Hazel Dell developer wants to build 'cottage clusters' in but a road would eliminate several units

By , Columbian staff reporter
2 Photos
A motorist passes by the site of future cottage cluster developments along Northeast 58th Avenue.
A motorist passes by the site of future cottage cluster developments along Northeast 58th Avenue. (Amanda Cowan/The Columbian) Photo Gallery

A Hazel Dell-based developer wants to build 14 cottage houses in the Walnut Grove area of Clark County, but the county may require a public street through the development — a move that could eliminate a third of the units and increase their prices.

The project, NE 58th  Avenue Cottages, would divide 14 units into three cottage clusters and run a private road through the property at 7517 N.E. 58th Ave. Each cluster would share a communal space with gazebo benches, lawns and other amenities.

The two-story units range between 1,000 and 1,600 square feet with three bedrooms and two and a half baths. A small house that sits on the property will remain.

“They’re smaller-sized, but they’re certainly functional,” said Steve Kay, the land use planner and designer of the project. “It’s more appealing than, maybe for some people, a tiny home, which is very conservative.”

The cottage houses will be individually owned and — as allowed by current plans — will be cost in the low $400,000s, according to Kay.

“This is an opportunity for more diverse housing in our county,” he said.

Cottage clusters are growing in popularity as a solution to Washington’s missing middle housing — more affordable homes with two or more attached, stacked or clustered homes.

In April, the Legislature passed House Bill 1110, which allowed for more middle housing in areas that have been traditionally zoned for single-family homes. The emergence of cottage houses, which are smaller and more affordable than most single-family homes, has contributed to increasing the state’s supply of affordable housing.

But it’s possible the prices for NE 58th Avenue Cottages could come closer to the average sale prices of homes in Clark County.

The county’s circulation standards, which refer to rules about transportation systems within a development project, require that a public street runs through the property, connecting the streets on either side.

Jennifer Reynolds, development engineering services manager for the county, said county code requires the project to show how it would facilitate car, bicycle and pedestrian travel.

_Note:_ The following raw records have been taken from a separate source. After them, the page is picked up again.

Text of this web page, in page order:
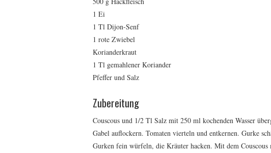
1 Ei
1 Tl Dijon-Senf
1 rote Zwiebel
Korianderkraut
1 Tl gemahlener Koriander
Pfeffer und Salz
Zubereitung
Couscous und 1/2 Tl Salz mit 250 ml kochenden Wasser
Gabel auflockern. Tomaten vierteln und entkernen. Gurke
Gurken fein würfeln, die Kräuter hacken. Mit dem
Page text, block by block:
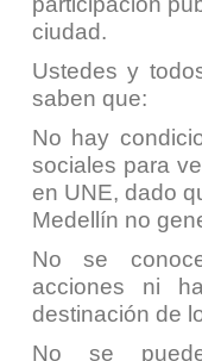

Having a public street through the property would satisfy the code section outright, she said. The public road could run along the property line rather than going directly through, she said.

The project’s private street would be 26 feet wide, but the county’s standard for a public street is a 46-foot right-of-way, reducing the available buildable land.

This would result in the loss of four to five units, Kay said, and cause prices to increase by around $100,000 each, making them similarly priced to many of the neighboring houses’ estimated values, according to the home listing site Zillow.

In June, the median sale price for a home in Clark County was $521,600, according to the most recent Regional Multiple Service Listing Service report.

The applicant, Dmitriy Gurnik, has submitted a request to the county asking to avoid the public street requirement, according to Reynolds.

Kay said the property would not be the best option for a road because it would require an abrupt turn to connect Northeast 58th Avenue to Northeast 61st Avenue. The project’s application to circumvent the public street suggests an alternate location to the south of the property to avoid the existing development, Kay said.

If the county goes through with the requirement, the additional street would necessitate an entire redesign of the project, Kay said.

The Clark County Hearing Examiner will hold a public hearing for the project at 6 p.m. Aug. 24. People can attend virtually through a Webex link on the county’s website.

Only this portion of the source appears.